Collaborating on the NHLBI BioData Catalyst: A Guide for Consortia
This guide is intended for researchers who are part of a consortium and need a platform solution for data management and sharing across a large number of organizations and individual contributors.
Herein, this guide will explain how to utilize the features and functionality of the NHLBI BioData Catalyst to fulfill the needs of a consortium.
The best practices described here focus on the needs of groups within a consortium (e.g. Data Coordinating Centers, Sequencing Centers, and Analysis Working Groups) to enable collaboration on a large-scale.

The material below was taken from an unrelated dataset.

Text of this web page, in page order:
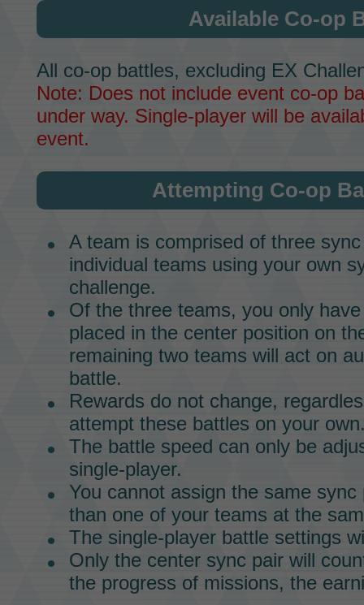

This guide explains how to utilize the features and functionality of the BioData Catalyst ecosystem to fulfill the needs of the consortium. In this guide, consortium members and data owners will learn about:
- How a consortium can create platform projects aligned with the needs of different groups within the consortium;
- How to use the collaboration features to ensure only authorized individuals are part of projects with controlled datasets;
- How to take advantage of the flexibility in cloud location on the platform to align with where individual study centers store their datasets; and,
- How to efficiently manage cloud costs and billing for multiple organizations working together in one consortium.
As research has become increasingly interdisciplinary, cooperation between various disparate research teams and institutions has become essential. A research consortium is a network of geographically distributed collaborating institutions that aims to perform coordinated scientific research activities. These research consortia are composed of many organizations working together, each with dedicated responsibilities. For example, Study Coordinating Centers (SCCs) generate raw data. The Data Coordinating Centers (DCCs) harmonize datasets from multiple Study Coordinating Centers. Then, the Data Coordinating Center distributes quality controlled, harmonized data. Analysis Working Groups then use these harmonized data sets for research analysis and discovery.
Compared to the individual researcher, operations at a consortium level have their own unique needs. Oftentimes, these consortia manage large datasets, which bring additional challenges to data analysis. Some example challenges include but are not limited to:
Datasets need to be shared between multiple organizations, which often leads to multiple copies of the datasets since individual universities may manage a copy on their local HPCs.
Storing and managing large datasets can be cumbersome, requiring resources to manage the data and ensure the latest versions are available, and some universities may lack these resources. Additionally, institutional agreements must be put in place to ensure sensitive controlled datasets are handled appropriately, with only those researchers who have the appropriate credentials being able to access controlled data. For consortia, managing user access to the datasets is typically a manual process.
In this vein, members of Analysis Working Groups from different institutions often may not be able to easily share methods and results with each other, which is of critical importance to the efficient flow of data within a consortium.
Within these consortia are numerous groups with unique responsibilities, all working in concert. These groups are involved in data and metadata management, data submission for streamlined analysis, data processing and dissemination, outreach and other activities, and provide the individual building blocks comprising a consortium. An example of the typical research consortium structure is detailed in Figure 1 below.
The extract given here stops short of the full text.